-- Opening Marker --
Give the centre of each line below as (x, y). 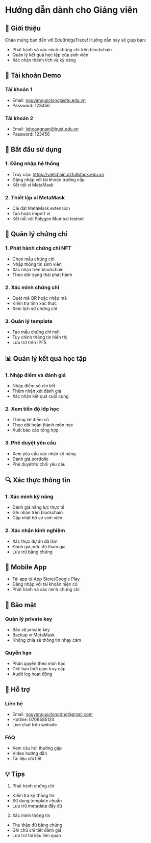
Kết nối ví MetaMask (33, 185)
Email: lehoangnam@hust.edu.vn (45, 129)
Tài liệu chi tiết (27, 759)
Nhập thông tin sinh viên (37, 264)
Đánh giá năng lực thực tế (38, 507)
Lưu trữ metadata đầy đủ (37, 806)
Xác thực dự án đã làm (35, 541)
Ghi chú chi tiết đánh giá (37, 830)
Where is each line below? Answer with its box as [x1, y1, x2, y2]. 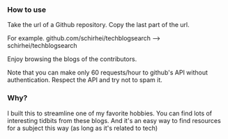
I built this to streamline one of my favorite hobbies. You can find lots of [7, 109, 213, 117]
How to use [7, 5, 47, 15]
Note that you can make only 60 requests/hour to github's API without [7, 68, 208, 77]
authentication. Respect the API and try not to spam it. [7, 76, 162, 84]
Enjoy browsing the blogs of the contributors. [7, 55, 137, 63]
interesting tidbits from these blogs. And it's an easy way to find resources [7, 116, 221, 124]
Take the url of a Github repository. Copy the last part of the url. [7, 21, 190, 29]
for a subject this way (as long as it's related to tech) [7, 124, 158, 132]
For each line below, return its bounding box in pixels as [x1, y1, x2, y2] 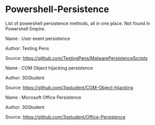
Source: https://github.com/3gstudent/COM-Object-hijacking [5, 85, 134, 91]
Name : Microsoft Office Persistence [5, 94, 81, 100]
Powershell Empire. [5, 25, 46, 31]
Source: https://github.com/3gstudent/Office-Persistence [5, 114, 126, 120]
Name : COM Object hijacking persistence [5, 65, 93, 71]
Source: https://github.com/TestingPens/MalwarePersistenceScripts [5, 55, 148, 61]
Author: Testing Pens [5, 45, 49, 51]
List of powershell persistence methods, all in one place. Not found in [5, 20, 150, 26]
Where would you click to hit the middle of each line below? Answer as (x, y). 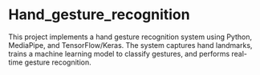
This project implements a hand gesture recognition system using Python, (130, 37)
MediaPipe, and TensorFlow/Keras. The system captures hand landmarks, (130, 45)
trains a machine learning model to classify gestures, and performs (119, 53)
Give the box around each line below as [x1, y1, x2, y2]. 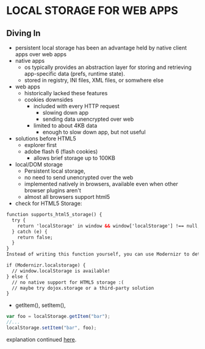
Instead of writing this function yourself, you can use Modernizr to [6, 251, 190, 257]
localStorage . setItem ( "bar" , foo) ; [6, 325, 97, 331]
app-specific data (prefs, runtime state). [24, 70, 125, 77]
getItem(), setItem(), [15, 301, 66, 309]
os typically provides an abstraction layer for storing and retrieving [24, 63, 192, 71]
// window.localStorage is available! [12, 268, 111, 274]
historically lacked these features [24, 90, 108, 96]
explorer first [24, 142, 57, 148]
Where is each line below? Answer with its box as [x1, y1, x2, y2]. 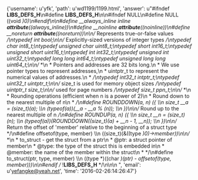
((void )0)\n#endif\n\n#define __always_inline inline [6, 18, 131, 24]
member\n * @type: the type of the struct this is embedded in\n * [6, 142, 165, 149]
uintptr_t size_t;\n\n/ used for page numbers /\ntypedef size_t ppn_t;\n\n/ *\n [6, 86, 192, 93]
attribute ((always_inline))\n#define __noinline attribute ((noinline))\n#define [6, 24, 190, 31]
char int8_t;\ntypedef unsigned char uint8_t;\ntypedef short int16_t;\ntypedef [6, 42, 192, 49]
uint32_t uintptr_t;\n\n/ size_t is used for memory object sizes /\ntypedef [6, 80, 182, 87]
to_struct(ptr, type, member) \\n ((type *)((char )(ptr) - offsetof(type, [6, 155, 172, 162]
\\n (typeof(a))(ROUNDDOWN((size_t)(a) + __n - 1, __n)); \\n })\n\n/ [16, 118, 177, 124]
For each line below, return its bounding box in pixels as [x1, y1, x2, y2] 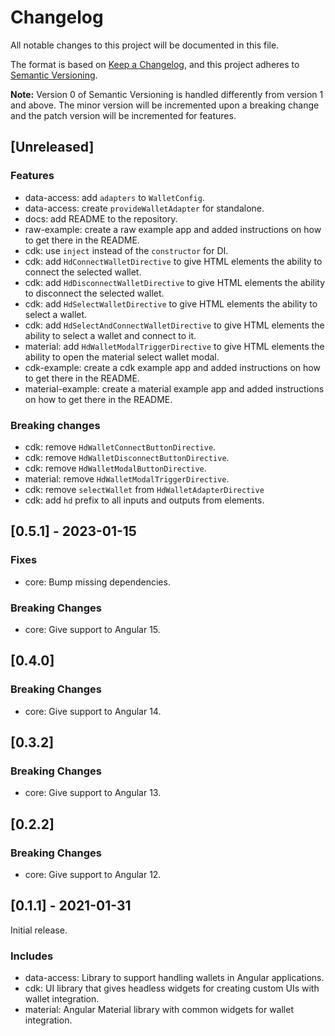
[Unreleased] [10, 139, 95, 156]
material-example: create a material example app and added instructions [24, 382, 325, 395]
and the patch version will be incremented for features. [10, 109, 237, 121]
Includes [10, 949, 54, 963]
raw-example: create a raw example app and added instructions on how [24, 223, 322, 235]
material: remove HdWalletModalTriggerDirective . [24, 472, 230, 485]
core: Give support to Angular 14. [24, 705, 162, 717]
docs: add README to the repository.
-- Closing Marker --
**Task item**. If a line of the material contains the string "ntypedef", count it; give only the total.

**Task answer**. 3